EV Batteries – The Critical Role of Mechanical Testing

Mechanical and multifunctional tests are not only tools for quality control, but also the key to innovation. They provide crucial insights that enhance materials and processes, thereby driving advancements in battery technology.

• Optimize production/reduce costs
  In the coming years, costs can be reduced primarily by increasing the energy density in the cells, reducing the amount of materials and raw materials and the resulting processing costs, and by increasing efficiency in the production of the cells. Materials testing enhances our understanding, enabling further development and optimal utilization. This can significantly reduce the high costs associated with rejects.
• Improving reach and service life
  In addition to the further optimization of lithium-ion batteries in terms of service life/reach, the industry is also focusing on another battery technology in the future. All major manufacturers are investing in research activities for solid-state battery technology.
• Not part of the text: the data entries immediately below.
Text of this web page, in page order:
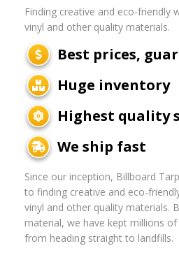
Finding creative and eco-friendly
vinyl and other quality materials.
Best prices,
Huge inventory
Highest quality
We ship fast
Since our inception, Billboard
to finding creative and eco-
vinyl and other quality materials.
material, we have kept millions
from heading straight to landfills.

However, there are still some challenges here, from changing the volume of the anode to adapting production, as only 40 percent of the existing machines and processes can continue to be used. In addition, solid-state batteries require high-pressure conditions for the best possible contact. The mechanical characterization of cell behavior is therefore of great importance.
• Increasing safety
  To be able to predict the behavior of batteries in extreme situations, battery abuse tests and multiphysics tests are indispensable in battery development. These tests require extensive safety measures and are extremely complex and critical to carry out.
  

Battery systems are crucial to electric vehicles, significantly impacting performance and representing the largest portion of the total cost. Mechanical and multifunctional testing at various levels—from cell components to complete battery packs—is essential to ensure safety, performance and reliability.
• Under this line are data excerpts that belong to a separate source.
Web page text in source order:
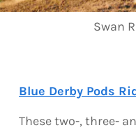
Swan
Blue Derby Pods
These two-, three-
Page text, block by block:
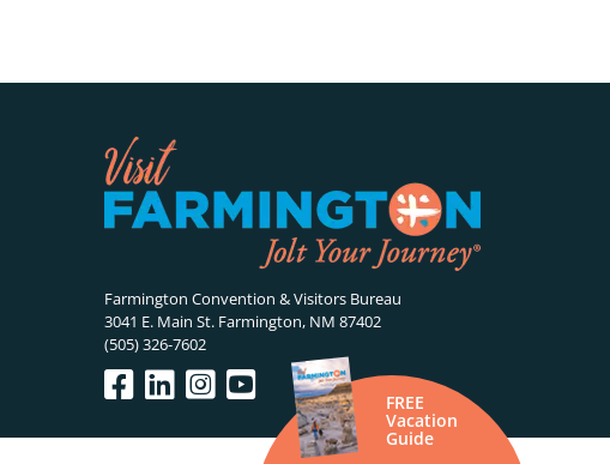
Farmington Convention & Visitors Bureau
3041 E. Main St. Farmington, NM 87402
(505) 326-7602
FREE
Vacation
Guide

• Testing of raw materials and cell components: The production of battery cells encompasses various stages, including coating metal foils and stacking and assembling the individual components. Tensile tests on films or evaluating the adhesive strength of electrode coatings are therefore crucial to ensure that each component meets quality standards.
• Testing of cells: Battery cells are subjected to mechanical, electrical and thermal tests—often simultaneously. For example, the cells are subjected to mechanical compression at controlled temperatures while they are being charged and discharged in order to obtain information about their behavior at different pressures and temperatures.
• The battery system: At the system level—for modules or packs—the focus is on structural assessments such as the strength of brackets, bonded joints and weld seams. Quasi-static tensile or shear tensile tests are carried out.
• Battery abuse testing : In view of the risk of fire and explosion, battery abuse tests are crucial for evaluating the behavior of a battery under extreme conditions. Tests such as nail penetration, crush tests and temperature cycles help to identify weak points and improve overall safety. Here, the demands on the accuracy of the testing systems are constantly increasing with further technological developments.

The mechanical tests are an indispensable part of battery development. From research to production and quality assurance, they play a key role in developing more powerful, safer and longer-lasting batteries for the next step towards a CO2-neutral future.